My hunch was that some default attributes have changed with the advent of R 4.1 and that this was why there are differences. But for that write.table ... I would admittedly have thought that my fix would be R-version independent and was wondering a bit that it just all worked with the new guix installation. And I am surprised even more since the guix install pigx-rnaseq apparently also works with a 4.1 version of R.

Puzzled.

borauyar commented 2 years ago

The files that are merged should look like the following:

When you read each file using data.table::fread it should be a table of 2 columns, where first column name will be V1 and the second column name will the name of the sample, for which the counting was executed.

File -1

,UHR_Rep1
ENSG00000056487,15
ENSG00000100347,0
ENSG00000138944,158
ENSG00000138964,17

File -2

,UHR_Rep2
ENSG00000056487,16
ENSG00000100347,0
ENSG00000138944,107
ENSG00000138964,18

This code below will read each file introducing a new column V1 because it is a data.table and keep the second column that has the sample name.

counts <- lapply(count_files, function(f) {
  data.table::fread(f)
})

and the merging code will merge by V1 as it is supposed to be common for all the tables read in.

If the per sample count files don't look like above examples, then we could look for the error where the sample-specific count files are saved.

These are for hisat2/star based counts only.

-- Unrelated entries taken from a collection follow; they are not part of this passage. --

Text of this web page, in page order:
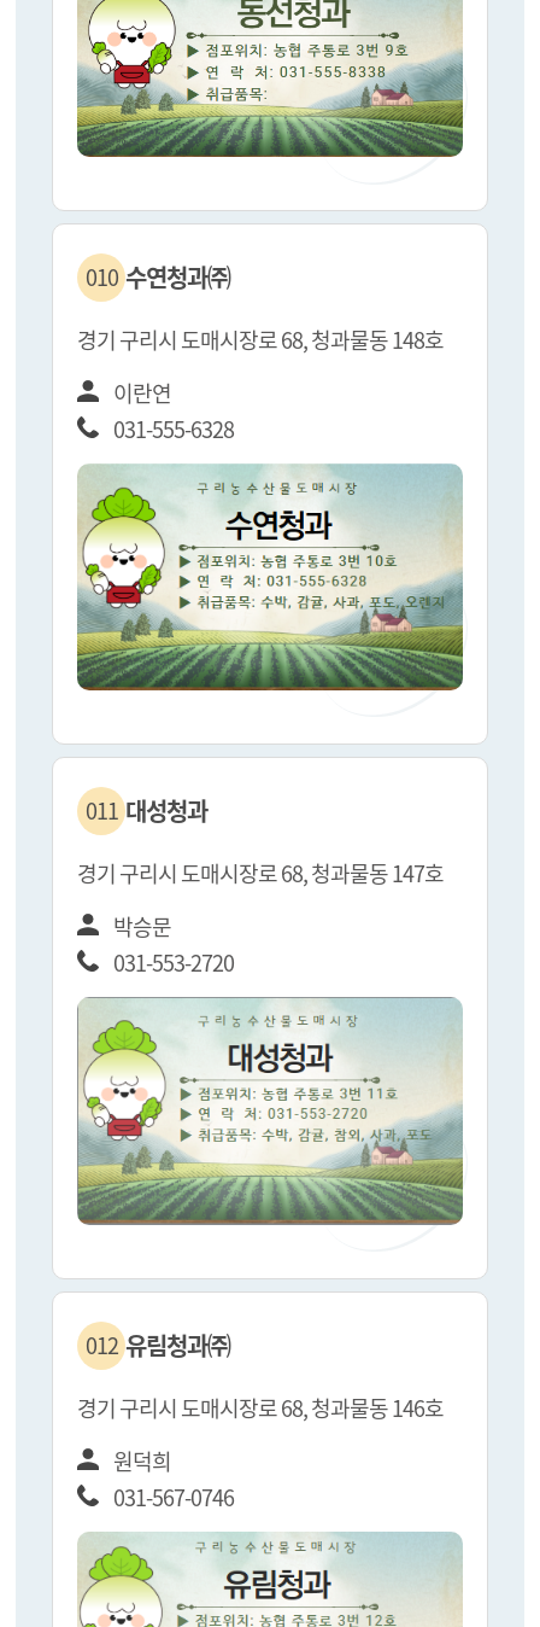
010 수연청과㈜
경기 구리시 도매시장로 68, 청과물동 148호
이란연
031-555-6328
011 대성청과
경기 구리시 도매시장로 68, 청과물동 147호
박승문
031-553-2720
012 유림청과㈜
경기 구리시 도매시장로 68, 청과물동 146호
원덕희
031-567-0746
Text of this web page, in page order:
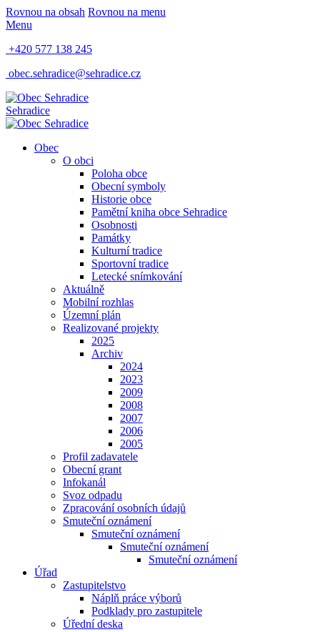
Rovnou na obsah Rovnou na menu
Menu
+420 577 138 245
obec.sehradice@sehradice.cz
Sehradice
Obec
O obci
Poloha obce
Obecní symboly
Historie obce
Pamětní kniha obce Sehradice
Osobnosti
Památky
Kulturní tradice
Sportovní tradice
Letecké snímkování
Aktuálně
Mobilní rozhlas
Územní plán
Realizované projekty
2025
Archiv
2024
2023
2009
2008
2007
2006
2005
Profil zadavatele
Obecní grant
Infokanál
Svoz odpadu
Zpracování osobních údajů
Smuteční oznámení
Smuteční oznámení
Smuteční oznámení
Smuteční oznámení
Úřad
Zastupitelstvo
Náplň práce výborů
Podklady pro zastupitele
Úřední deska

If you have issues for Salmon-based counts, then we need to look into the script counts_matrix_from_SALMON.R where all transcript/gene level files are read and combined using sample names extracted from colData file.

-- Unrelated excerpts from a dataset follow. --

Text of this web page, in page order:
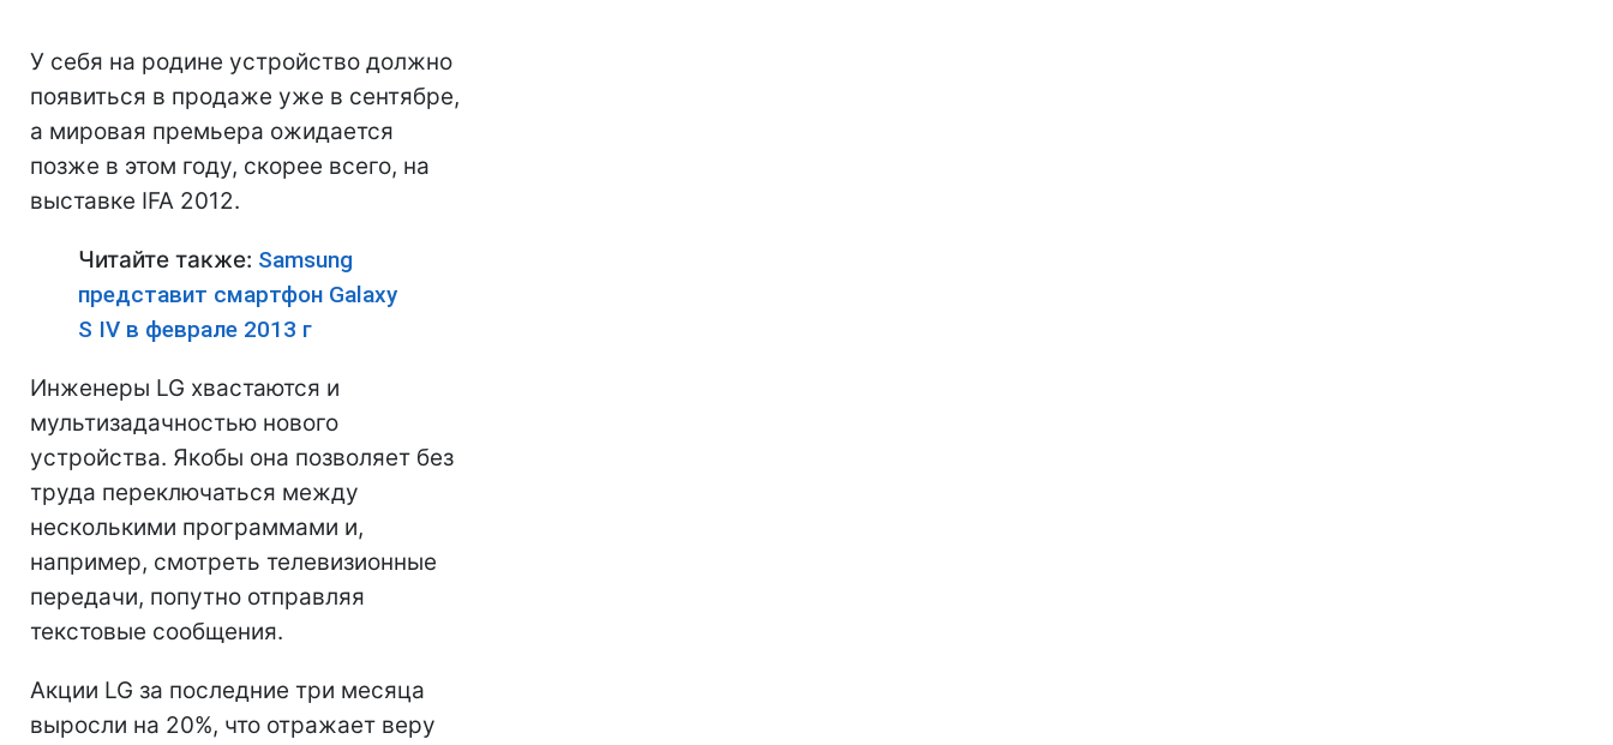
У себя на родине устройство должно
появиться в продаже уже в сентябре,
а мировая премьера ожидается
позже в этом году, скорее всего, на
выставке IFA 2012.
Читайте также: Samsung
представит смартфон Galaxy
S IV в феврале 2013 г
Инженеры LG хвастаются и
мультизадачностью нового
устройства. Якобы она позволяет без
труда переключаться между
несколькими программами и,
например, смотреть телевизионные
передачи, попутно отправляя
текстовые сообщения.
Акции LG за последние три месяца
выросли на 20%, что отражает веру

borauyar commented 2 years ago

The issue could also be about which library's merge function is used at run time. To avoid this ambiguity, we could replace merge with data.table::merge.data.table in:

counts_all <- as.data.frame(Reduce(function(dtf1, dtf2)
  data.table::merge.data.table(dtf1, dtf2, by = "V1", all.x = TRUE),
       counts))
smoe commented 2 years ago

@borauyar , @rekado , I am afraid we need to revisit this one. The problem is that the column names are not set when the data files are read:

> counts <- lapply(count_files, function(f) {
  data.table::fread(f)
})
> length(counts)
[1] 24
> names(counts)
NULL
> head(counts[[1]])
                   V1     V2
1:                    158320
2: ENSOCUG00000000004   2259
3: ENSOCUG00000000005   1919
4: ENSOCUG00000000006   1081
5: ENSOCUG00000000007     36
6: ENSOCUG00000000008      9

and the reason is that the name of that sample is a number that the defeault header="auto" does not recognize as a header:

$ head .../output/mapped_reads/hisat2/158368.read_counts.csv
,158368
ENSOCUG00000000004,2464
ENSOCUG00000000005,1517
ENSOCUG00000000006,382
ENSOCUG00000000007,13
ENSOCUG00000000008,1
ENSOCUG00000000009,6327
ENSOCUG00000000010,6505
ENSOCUG00000000012,6659
ENSOCUG00000000013,294

I do not have an exact overview from where this routine is called, but since the merge fails if headers were not read, I find the current implementation to miss being explicit here. Please:

counts <- lapply(count_files, function(f) {
-  data.table::fread(f)
+  data.table::fread(f,header=TRUE)
})

Above change fixed it for me.

Sidenote: These numerical sample names were not my idea - the sequencing center came up with them.